His success is echoed by others at the centre, many of whom had no initial interest in rehab or sobriety.
Sfundo Parack tells GroundUp that when he came to Bellhaven, he simply wanted to reduce his intake of heroin. The centre helped him do this – from ten caps of whoonga a day down to one. But over time, he grew more ambitious.
“I thought, what’s the use [of continuing]? It makes no difference whether I take one cap a day [or nothing]. Sometimes I’d even forget to take, so I’d rather stop.”
He soon began counting the days since he had last used. It’s now been two years.
Harm reduction versus rehab
GroundUp spoke with over a dozen people at Bellhaven. Many said that the organisation’s flexible approach was the first thing that worked for them, after numerous failed stints with abstinence-based rehab centres.
Neo Vilikazi explained: “Rehab makes you stop now. Here [at Bellhaven] it’s a journey. It’s up to you … It’s step by step. You fall down, ok, let’s get up little by little.”
For Vilikazi, rehab is often doomed to fail as soon as you’re back on the street. “When you do see [drugs] again, eish it’s going to trigger fast. First day you come out of rehab, surely you’re going to smoke.”
Drop-in centres like Bellhaven operate differently, as the recovery process doesn’t involve a stretch of abstinence in isolation from the rest of the world. Instead, it’s integrated into ordinary life over time.
Melokuhle Sibiya said, “In a rehab, they give you a specific time. After this time, you must be done with the program; you must stop smoking. But when you first stop, you must first give your body time to get used to the idea of not smoking because for maybe 20 years, you’re used to the same routine every day. It’s very hard to change that routine in two months. So it takes time. You’re going to fall and then pick yourself up again and again.”

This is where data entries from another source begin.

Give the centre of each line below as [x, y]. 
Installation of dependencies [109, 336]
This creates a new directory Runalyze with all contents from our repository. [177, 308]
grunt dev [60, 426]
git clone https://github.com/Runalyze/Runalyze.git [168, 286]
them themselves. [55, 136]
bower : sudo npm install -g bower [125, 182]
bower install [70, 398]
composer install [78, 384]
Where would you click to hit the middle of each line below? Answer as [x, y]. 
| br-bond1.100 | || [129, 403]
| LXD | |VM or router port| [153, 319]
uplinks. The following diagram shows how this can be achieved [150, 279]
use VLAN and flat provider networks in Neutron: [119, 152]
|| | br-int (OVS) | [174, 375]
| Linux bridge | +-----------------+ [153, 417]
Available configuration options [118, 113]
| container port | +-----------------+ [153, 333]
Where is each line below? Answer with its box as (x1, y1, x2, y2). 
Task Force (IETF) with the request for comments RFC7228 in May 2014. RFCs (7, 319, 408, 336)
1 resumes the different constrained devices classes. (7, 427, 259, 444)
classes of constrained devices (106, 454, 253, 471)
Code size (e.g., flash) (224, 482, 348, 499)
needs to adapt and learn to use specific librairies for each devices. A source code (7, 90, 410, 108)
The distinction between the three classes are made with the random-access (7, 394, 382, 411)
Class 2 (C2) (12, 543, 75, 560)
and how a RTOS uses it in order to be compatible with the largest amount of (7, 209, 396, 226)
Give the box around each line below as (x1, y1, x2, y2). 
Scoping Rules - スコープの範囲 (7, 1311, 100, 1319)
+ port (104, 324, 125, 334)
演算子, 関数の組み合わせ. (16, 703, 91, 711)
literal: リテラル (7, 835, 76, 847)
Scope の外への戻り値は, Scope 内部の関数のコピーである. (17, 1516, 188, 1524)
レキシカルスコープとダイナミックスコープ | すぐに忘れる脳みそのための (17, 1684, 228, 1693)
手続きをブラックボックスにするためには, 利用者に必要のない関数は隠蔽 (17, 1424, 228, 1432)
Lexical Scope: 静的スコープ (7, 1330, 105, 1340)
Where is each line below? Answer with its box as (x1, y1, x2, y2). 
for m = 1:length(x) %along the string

“Rehabs expect a miracle, but here they give you time. They know … it’s not going to happen just like that,” she said, snapping her fingers.

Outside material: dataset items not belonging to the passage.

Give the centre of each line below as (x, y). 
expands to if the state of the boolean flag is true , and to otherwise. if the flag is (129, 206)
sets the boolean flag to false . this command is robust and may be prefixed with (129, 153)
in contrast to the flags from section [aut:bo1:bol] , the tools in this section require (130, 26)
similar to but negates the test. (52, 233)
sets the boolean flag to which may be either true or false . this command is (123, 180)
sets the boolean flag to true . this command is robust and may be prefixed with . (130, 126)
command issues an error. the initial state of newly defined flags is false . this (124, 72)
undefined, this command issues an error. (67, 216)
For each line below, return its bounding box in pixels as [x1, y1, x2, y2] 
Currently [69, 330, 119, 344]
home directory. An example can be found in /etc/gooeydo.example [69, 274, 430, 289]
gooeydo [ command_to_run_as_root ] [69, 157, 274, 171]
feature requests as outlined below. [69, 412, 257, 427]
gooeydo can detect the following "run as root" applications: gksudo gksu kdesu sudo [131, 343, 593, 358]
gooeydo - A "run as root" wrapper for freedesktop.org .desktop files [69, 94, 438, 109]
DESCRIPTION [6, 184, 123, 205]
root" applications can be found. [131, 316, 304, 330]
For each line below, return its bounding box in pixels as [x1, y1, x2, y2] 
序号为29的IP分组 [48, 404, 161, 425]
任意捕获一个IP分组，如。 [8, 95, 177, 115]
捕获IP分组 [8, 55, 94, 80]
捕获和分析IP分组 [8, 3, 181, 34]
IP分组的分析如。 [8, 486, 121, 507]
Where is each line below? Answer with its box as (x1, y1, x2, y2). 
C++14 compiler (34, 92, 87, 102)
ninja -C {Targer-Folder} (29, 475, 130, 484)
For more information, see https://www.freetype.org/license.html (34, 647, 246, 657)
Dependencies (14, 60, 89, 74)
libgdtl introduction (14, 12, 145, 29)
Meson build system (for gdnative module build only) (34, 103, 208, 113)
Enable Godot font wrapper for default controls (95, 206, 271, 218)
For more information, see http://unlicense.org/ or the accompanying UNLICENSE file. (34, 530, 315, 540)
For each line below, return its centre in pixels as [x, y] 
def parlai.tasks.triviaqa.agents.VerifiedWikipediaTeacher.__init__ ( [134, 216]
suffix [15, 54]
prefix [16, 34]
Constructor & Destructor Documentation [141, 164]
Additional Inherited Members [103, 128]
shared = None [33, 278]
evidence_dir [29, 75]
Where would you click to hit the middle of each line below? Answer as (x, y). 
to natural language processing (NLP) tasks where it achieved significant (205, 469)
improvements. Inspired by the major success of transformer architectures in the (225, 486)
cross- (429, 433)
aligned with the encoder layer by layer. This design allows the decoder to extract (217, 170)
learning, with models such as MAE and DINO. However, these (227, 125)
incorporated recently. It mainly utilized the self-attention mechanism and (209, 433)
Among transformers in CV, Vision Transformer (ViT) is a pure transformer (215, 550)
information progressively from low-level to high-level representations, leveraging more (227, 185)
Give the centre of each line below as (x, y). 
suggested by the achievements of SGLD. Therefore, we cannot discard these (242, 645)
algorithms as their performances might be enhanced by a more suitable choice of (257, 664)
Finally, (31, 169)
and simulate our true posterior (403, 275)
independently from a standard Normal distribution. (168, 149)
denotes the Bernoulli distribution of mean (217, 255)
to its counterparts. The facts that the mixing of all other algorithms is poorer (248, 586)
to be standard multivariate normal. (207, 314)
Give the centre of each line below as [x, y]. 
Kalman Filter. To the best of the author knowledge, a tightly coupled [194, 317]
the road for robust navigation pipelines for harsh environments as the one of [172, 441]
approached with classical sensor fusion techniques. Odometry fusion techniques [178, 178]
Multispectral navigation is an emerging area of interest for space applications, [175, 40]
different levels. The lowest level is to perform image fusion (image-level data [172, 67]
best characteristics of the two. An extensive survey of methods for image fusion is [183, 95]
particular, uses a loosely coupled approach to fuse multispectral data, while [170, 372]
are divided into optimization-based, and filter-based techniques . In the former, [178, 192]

Their views are supported by research. A study which tracked heroin users at two state-funded rehab centres in Johannesburg revealed very low success rates. Three months after treatment, two out of three had gone back to using heroin. Many of those who had stopped were simply on other drugs, like crystal meth.
Methadone programmes needed
One reason for this high failure rate is that state-funded rehabs in South Africa do not offer methadone or only provide it for one to two weeks.

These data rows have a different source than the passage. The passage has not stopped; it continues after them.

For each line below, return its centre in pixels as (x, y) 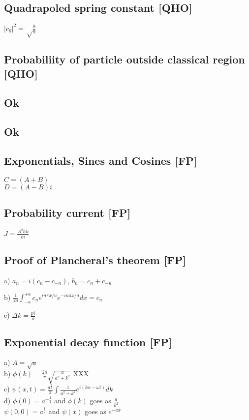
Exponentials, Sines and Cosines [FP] (101, 160)
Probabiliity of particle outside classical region (124, 59)
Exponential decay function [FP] (88, 342)
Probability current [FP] (67, 213)
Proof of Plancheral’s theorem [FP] (95, 260)
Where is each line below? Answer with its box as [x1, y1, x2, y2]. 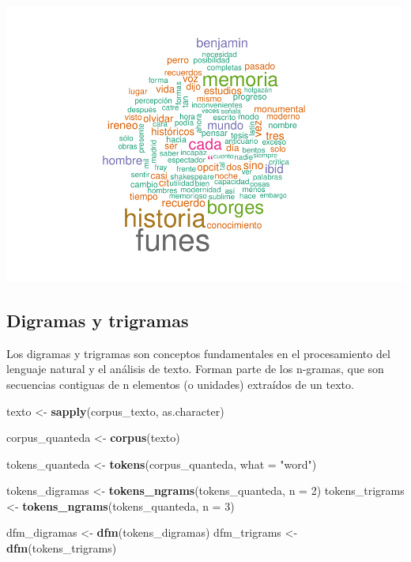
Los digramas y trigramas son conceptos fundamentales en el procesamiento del [6, 345, 390, 361]
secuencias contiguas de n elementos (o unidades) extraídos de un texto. [6, 375, 354, 392]
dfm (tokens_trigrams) [6, 540, 117, 556]
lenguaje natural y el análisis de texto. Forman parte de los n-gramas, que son [6, 360, 384, 377]
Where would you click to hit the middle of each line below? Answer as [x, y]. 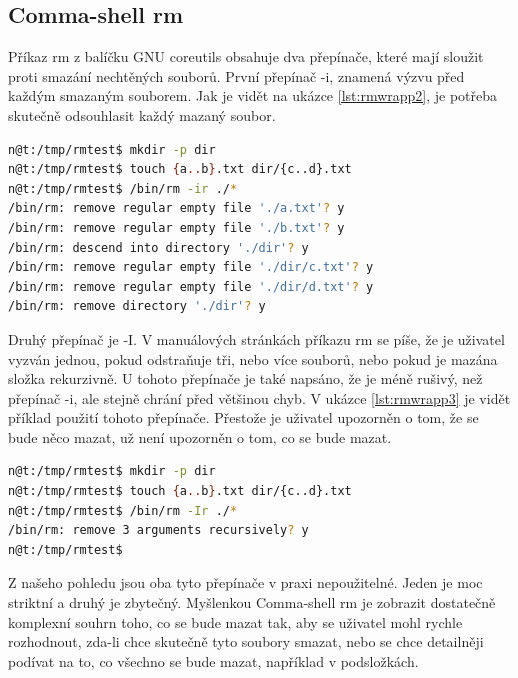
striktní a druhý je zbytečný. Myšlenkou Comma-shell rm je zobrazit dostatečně [252, 602]
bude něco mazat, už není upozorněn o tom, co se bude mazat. [200, 436]
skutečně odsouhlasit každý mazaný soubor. [142, 114]
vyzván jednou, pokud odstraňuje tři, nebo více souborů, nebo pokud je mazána [253, 358]
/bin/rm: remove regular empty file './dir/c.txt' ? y [191, 267]
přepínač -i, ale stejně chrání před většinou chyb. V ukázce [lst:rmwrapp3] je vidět [259, 397]
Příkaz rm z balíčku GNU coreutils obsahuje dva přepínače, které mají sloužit [246, 56]
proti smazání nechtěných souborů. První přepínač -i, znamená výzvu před [236, 75]
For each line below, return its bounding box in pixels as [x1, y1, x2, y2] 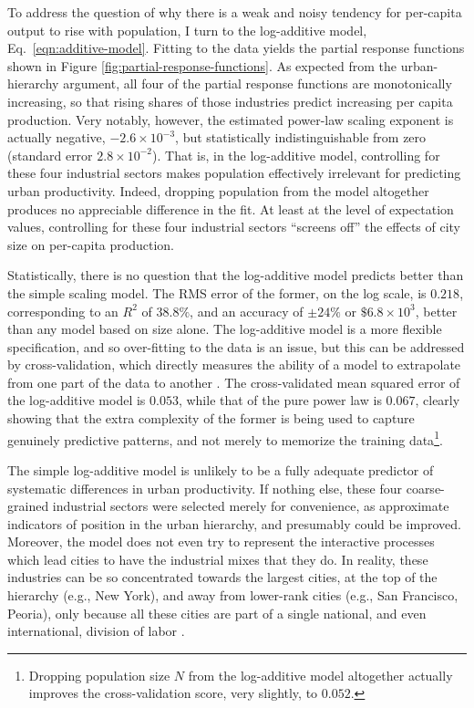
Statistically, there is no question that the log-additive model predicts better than [7, 265, 464, 285]
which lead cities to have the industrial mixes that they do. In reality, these [7, 549, 428, 568]
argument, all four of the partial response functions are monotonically [63, 74, 452, 93]
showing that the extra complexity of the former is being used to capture [7, 409, 415, 428]
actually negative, [7, 128, 106, 147]
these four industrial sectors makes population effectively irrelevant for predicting [7, 163, 461, 182]
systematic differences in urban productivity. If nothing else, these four [7, 478, 403, 497]
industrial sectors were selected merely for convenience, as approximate [52, 496, 449, 515]
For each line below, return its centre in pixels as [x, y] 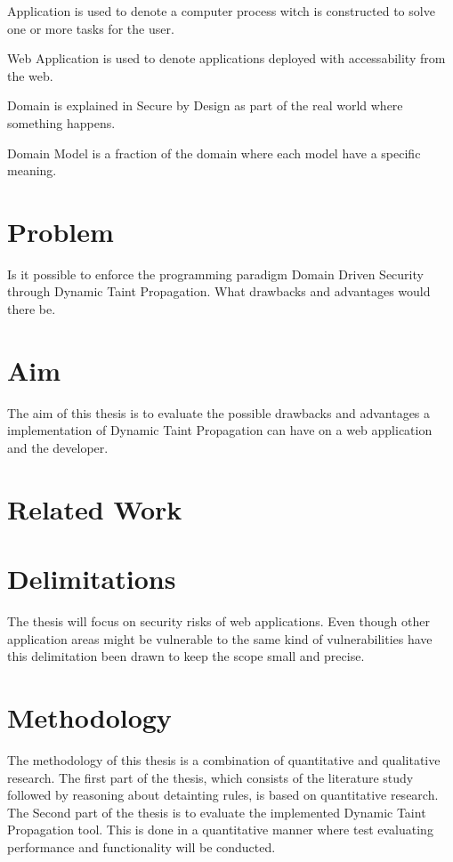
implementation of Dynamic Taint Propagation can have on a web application [220, 430]
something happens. [61, 122]
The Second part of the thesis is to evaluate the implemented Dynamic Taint [217, 812]
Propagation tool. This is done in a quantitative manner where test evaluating [220, 830]
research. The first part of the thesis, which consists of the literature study [210, 777]
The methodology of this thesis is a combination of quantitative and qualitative [224, 759]
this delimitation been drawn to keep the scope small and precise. [186, 656]
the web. [30, 75]

Clinical trials show that centres which provide the medication for at least six months (called methadone maintenance therapy, or MMT) are far more successful.
An MMT pilot program in Durban, which was the precursor to Bellhaven, produced promising results. A study found that six months after the clients had been initiated, 81% continued to pick up their doses and a similar percentage continued to receive psychosocial services.
But methadone is only part of Bellhaven’s success. Recently it ran out of money to provide the medication. Since last year, its clients have had to get their doses at a separate centre run by health services organisation TB HIV Care. Yet this didn’t stop its clients from spending their days at Bellhaven.
Group counselling sessions are packed with people speaking about everything from their trauma to practical strategies about managing money.
In one room, people crowd around a pool table. Two young children who spend their time at the centre run around laughing, and are routinely scooped up and hugged by clients. The smell of soap wafts in from the yard, where some homeless people are taking showers for the first time in a long while, an experience that many say has brought them back their dignity.
It’s a universe away from the South Africa just outside the centre, where substance users told GroundUp that they are called parasites, beaten by police, discriminated against by health workers, alienated from institutions that could instead have helped them. In this context, many substance users regard Bellhaven as an oasis.
Asked why he continues to spend his days at the centre, Mpomphotshane responds, “I feel like people around me here are my family. There’s no judgment here.”